Ende April haben wir in der Katholischen Hochschulgemeinde (KHG) Tübingen eine Podiumsdiskussion zur Europawahl veranstaltet. Im Vorgespräch fragte einer unserer Gäste, wie die Hochschulgemeinde politisch so eingestellt sei. Wir taten uns mit der Antwort etwas schwer, da es weder die Hochschulgemeinde gibt noch eine parteipolitische Positionierung oder explizite Wahlwerbung für eine bestimmte Partei infrage käme. Aber schnell merkten wir: Gänzlich unpolitisch sind wir nicht, im Gegenteil.
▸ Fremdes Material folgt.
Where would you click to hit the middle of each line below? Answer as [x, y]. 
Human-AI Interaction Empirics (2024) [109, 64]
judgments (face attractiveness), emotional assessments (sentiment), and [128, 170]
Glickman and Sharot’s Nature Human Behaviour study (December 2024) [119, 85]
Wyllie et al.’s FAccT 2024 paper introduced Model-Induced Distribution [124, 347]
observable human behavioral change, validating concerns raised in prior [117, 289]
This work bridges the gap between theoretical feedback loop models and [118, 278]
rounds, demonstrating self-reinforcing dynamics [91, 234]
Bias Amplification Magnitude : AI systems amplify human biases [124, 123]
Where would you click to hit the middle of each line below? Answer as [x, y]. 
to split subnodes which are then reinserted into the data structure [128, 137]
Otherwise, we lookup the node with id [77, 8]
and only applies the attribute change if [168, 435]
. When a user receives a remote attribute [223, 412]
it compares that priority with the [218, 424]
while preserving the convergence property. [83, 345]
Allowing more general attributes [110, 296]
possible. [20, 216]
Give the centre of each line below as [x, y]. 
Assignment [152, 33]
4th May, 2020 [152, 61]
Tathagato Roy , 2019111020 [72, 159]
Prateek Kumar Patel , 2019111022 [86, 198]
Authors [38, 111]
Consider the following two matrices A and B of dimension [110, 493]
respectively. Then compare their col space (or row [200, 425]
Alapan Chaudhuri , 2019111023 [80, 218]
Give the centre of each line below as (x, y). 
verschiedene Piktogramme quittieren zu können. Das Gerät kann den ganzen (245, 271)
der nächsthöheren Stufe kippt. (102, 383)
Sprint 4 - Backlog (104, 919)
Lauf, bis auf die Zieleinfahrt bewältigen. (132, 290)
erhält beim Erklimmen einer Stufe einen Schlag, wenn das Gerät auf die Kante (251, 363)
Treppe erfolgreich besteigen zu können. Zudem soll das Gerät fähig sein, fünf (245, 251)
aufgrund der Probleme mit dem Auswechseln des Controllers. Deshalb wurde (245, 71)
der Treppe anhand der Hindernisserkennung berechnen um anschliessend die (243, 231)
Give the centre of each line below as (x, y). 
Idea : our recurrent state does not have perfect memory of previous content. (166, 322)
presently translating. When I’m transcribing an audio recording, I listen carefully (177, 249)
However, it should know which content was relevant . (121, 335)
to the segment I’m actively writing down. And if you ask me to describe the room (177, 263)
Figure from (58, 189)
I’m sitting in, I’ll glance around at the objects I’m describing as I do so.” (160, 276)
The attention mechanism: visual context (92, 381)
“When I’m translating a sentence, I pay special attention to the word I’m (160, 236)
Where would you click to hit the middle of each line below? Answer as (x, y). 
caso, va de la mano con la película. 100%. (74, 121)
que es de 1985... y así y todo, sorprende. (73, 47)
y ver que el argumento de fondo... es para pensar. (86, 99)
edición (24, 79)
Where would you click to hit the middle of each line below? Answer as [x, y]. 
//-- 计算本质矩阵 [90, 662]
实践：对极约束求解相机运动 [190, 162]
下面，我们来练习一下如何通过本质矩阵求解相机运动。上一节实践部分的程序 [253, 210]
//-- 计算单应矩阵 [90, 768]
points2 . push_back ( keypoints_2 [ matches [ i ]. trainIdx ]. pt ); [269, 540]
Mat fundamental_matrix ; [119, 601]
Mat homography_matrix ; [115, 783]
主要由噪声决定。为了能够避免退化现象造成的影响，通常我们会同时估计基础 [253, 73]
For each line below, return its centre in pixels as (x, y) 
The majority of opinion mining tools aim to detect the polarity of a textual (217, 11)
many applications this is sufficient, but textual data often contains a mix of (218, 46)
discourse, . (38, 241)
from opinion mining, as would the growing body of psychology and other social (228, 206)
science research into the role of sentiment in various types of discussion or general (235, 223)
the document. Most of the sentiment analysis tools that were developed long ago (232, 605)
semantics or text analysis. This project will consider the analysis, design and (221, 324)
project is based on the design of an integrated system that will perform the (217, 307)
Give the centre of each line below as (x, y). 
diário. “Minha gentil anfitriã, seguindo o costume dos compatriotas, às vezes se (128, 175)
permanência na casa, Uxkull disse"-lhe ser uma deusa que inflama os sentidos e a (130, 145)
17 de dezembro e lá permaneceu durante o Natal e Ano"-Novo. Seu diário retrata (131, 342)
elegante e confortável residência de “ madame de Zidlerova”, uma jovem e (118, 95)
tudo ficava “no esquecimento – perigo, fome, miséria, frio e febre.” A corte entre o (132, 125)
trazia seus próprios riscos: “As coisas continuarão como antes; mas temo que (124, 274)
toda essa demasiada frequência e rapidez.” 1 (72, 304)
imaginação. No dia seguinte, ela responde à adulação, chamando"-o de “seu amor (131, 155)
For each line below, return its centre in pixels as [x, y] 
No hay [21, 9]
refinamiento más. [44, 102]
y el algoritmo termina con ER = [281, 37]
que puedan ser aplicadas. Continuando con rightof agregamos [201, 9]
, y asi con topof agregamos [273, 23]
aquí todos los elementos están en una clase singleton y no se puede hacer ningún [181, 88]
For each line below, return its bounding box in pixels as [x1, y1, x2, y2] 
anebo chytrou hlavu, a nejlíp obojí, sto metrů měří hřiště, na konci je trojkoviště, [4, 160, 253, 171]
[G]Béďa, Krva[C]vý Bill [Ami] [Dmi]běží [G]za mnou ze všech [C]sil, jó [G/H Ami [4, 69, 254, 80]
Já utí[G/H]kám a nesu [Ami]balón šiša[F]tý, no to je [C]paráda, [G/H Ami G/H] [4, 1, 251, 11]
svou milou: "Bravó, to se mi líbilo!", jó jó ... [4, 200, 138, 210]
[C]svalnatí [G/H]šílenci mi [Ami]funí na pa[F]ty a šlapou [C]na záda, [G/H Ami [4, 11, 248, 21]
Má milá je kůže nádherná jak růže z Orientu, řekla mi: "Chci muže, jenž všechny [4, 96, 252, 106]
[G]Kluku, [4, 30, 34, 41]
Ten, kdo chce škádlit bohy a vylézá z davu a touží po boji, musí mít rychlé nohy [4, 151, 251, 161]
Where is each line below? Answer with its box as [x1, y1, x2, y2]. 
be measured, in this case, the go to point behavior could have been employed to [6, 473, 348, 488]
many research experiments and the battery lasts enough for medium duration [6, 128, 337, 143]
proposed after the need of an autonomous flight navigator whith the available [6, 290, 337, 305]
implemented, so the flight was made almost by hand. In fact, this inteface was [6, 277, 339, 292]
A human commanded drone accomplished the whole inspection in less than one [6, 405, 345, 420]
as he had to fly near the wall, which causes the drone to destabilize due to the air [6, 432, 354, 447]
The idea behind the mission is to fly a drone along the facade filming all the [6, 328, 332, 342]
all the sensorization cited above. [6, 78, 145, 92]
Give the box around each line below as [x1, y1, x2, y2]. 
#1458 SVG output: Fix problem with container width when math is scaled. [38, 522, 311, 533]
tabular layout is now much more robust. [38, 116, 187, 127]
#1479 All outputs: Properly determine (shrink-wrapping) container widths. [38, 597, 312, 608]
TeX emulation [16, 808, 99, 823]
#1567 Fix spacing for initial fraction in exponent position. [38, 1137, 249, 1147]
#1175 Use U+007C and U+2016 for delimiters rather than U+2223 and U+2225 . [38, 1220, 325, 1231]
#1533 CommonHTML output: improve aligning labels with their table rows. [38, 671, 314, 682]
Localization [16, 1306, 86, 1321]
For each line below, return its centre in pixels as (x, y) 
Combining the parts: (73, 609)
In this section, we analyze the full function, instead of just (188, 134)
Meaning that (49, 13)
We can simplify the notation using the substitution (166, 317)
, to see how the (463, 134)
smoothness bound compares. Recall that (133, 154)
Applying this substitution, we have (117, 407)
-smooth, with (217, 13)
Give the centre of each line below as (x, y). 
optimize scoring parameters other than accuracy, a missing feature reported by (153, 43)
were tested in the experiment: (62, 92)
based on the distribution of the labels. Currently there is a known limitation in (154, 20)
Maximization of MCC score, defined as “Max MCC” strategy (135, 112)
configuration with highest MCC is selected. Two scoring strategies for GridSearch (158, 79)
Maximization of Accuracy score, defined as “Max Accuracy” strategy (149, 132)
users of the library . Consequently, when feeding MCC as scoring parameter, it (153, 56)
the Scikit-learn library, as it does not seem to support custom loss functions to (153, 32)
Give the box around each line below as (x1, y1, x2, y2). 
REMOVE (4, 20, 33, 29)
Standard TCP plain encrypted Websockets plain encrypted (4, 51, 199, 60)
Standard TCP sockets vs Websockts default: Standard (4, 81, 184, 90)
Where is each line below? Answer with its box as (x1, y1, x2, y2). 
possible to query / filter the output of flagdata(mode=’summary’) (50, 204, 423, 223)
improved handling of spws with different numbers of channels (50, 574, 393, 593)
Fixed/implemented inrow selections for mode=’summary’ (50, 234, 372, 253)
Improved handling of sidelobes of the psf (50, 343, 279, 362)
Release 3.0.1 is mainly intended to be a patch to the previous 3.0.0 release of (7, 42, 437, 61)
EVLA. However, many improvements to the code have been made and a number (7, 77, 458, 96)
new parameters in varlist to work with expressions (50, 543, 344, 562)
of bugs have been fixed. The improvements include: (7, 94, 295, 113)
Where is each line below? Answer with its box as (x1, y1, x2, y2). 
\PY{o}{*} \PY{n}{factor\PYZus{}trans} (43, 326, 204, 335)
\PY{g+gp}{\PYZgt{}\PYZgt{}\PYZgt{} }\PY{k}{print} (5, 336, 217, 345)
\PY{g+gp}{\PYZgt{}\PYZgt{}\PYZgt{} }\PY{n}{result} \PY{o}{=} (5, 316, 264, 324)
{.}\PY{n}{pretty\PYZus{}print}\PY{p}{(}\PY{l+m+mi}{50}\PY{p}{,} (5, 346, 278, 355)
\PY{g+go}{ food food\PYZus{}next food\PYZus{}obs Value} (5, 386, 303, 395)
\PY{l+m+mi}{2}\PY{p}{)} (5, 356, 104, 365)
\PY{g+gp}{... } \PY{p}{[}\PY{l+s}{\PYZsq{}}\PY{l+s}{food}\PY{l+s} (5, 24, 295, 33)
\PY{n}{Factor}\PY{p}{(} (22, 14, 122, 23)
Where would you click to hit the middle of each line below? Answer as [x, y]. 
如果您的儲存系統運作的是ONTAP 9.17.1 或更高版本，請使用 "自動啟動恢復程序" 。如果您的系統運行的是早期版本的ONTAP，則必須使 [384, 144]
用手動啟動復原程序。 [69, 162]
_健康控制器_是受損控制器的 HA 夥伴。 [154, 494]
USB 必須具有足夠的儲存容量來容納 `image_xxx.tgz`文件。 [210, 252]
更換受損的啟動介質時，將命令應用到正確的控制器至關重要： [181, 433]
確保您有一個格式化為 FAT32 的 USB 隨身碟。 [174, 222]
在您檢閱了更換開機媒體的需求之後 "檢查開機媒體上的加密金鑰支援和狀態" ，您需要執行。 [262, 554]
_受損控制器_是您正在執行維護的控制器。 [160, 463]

Als „Umbruch“ zum Schwerpunktthema des Sommersemesters 2024 gewählt wurde, lag es nahe, die Europäische Union und die Europawahl am 9. Juni in den Blick zu nehmen. Umbrüche auf europäischer Ebene gibt es einige: Da sind die umstrittene Reform des Gemeinsamen Europäischen Asylsystems (GEAS) oder die in zahlreichen europäischen Ländern erstarkenden rechtsextremen Kräfte. Was wird angesichts der drastisch voranschreitenden Klimakrise aus dem Green Deal, dem Klimapaket der EU? Ganz grundlegend stellt sich die Frage: Welche Zukunft hat die Europäische Union überhaupt? Oder ist ihre Blütezeit vielleicht längst vorbei?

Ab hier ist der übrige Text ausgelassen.